I’ve written quite a bit over the last week about obstructions, obstacles and distractions but it occurs to me that, oftentimes, the biggest distraction of all is…
There’s a cliche; “I am my own worse enemy.” And while I don’t think that’s totally true, I do have a tendency to sabotage and undermine my best efforts by my actions and attitudes.
Exactly how do I serve as my own distraction?
Here’s my list. My bet is that you have one similar…
- I focus on the wrong things. I major on the minors and minor on the majors. Not all the time but enough so it makes a difference. I’m sure you can relate. Getting upset because of traffic that will make me late…to the mall or to the grocery store. Or weak wifi or non-existent Internet that makes it difficult and inconvenient to…check my Facebook. Isn’t that precious? While I’m freaking out about the minor stuff of life, other areas, very important areas like my valuable relationships or daily disciplines are easily overlooked and go neglected. It’s time to remember my priorities and make sure my attention, my time and my money reflect those things I deem most important.

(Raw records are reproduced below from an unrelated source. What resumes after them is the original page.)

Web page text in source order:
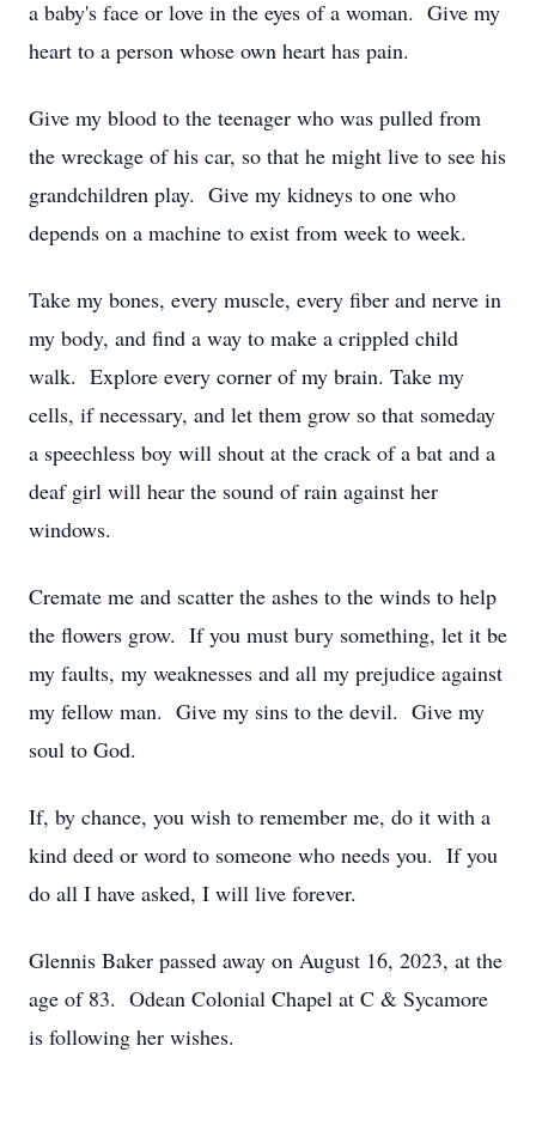
a baby's face or love in the eyes of a woman. Give my
heart to a person whose own heart has pain.
Give my blood to the teenager who was pulled from
the wreckage of his car, so that he might live to see his
grandchildren play. Give my kidneys to one who
depends on a machine to exist from week to week.
Take my bones, every muscle, every fiber and nerve in
my body, and find a way to make a crippled child
walk. Explore every corner of my brain. Take my
cells, if necessary, and let them grow so that someday
a speechless boy will shout at the crack of a bat and a
deaf girl will hear the sound of rain against her
windows.
Cremate me and scatter the ashes to the winds to help
the flowers grow. If you must bury something, let it be
my faults, my weaknesses and all my prejudice against
my fellow man. Give my sins to the devil. Give my
soul to God.
If, by chance, you wish to remember me, do it with a
kind deed or word to someone who needs you. If you
do all I have asked, I will live forever.
Glennis Baker passed away on August 16, 2023, at the
age of 83. Odean Colonial Chapel at C & Sycamore
is following her wishes.

- I focus too much on what I don’t have. I have been given so much in my life. I am the beneficiary of so much that for me to complain and grumble is childish. Shame on me. The life I’m enjoying, the things I own are all the result of the matchless grace of God and I’m grateful. It’s undeserved. No man could ask for more. I certainly shouldn’t.

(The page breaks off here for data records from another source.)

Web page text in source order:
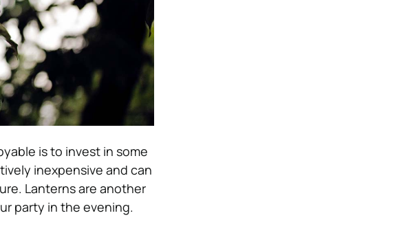
is to invest in some
inexpensive and can
Lanterns are another
party in the evening.
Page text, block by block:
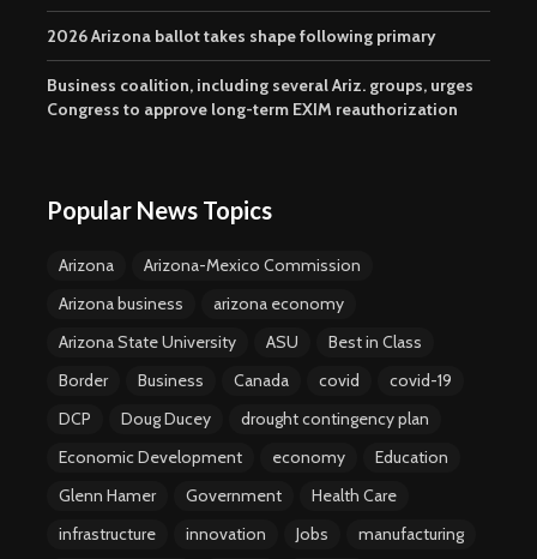
2026 Arizona ballot takes shape following primary
Business coalition, including several Ariz. groups, urges
Congress to approve long-term EXIM reauthorization
Popular News Topics
Arizona
Arizona-Mexico Commission
Arizona business
arizona economy
Arizona State University
ASU
Best in Class
Border
Business Canada covid
covid-19
DCP
Doug Ducey
drought contingency plan
Economic Development
economy
Education
Glenn Hamer
Government
Health Care
infrastructure
innovation Jobs
manufacturing
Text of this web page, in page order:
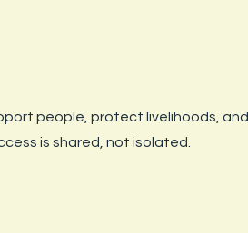
people, protect livelihoods, and
is shared, not isolated.

- I spend valuable time and effort trying to control outcomes. Of course control is usually damage control because of some underlying fear. We believe in the myth that the things, people, relationships, circumstances that we can control can’t hurt us. In my case, fear drives me to clutch and grab and hold on to whatever I can. Instead of letting go and surrendering control, I work hard to manipulate circumstances to my benefit. My pathetic attempt to do what only God can do yields only heartache. Read and obey the bumper sticker, “Let go and Let God.”
- I get too caught up in the emotion of the moment. My dad used to warn against highs that were too high and lows that were too low. Circumstances will always be there to tug you in one direction or the other. Dad’s encouragement was to find the joy in it all. The ups and downs are a blast on the roller coaster but it’s no way to live your life. It’s time to find the even keel.

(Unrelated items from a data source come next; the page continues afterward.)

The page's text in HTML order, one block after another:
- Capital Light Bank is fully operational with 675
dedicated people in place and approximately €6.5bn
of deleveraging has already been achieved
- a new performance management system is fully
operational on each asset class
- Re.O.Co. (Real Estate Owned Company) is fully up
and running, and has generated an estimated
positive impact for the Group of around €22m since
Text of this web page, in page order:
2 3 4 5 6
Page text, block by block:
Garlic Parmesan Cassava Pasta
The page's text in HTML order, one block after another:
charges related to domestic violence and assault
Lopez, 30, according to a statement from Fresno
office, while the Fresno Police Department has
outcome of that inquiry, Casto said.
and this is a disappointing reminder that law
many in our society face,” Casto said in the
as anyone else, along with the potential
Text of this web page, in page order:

- I allow myself to slip too easily into the center of my world. When I believe things revolve around me and my feelings I can become a very prideful, demanding and unreasonable man. The stench of selfishness goes before the immature. Lord help me grow up.
I distract. I sabotage. I am weak. Obviously if it’s up to me and me alone it, no matter what “it” is, will utterly fail.
It’s time for maturity. It’s time for humility. It’s time to take my hands off, step out of the way and allow God to be God.
No more time for distraction.
How about you? In what ways are you a distraction?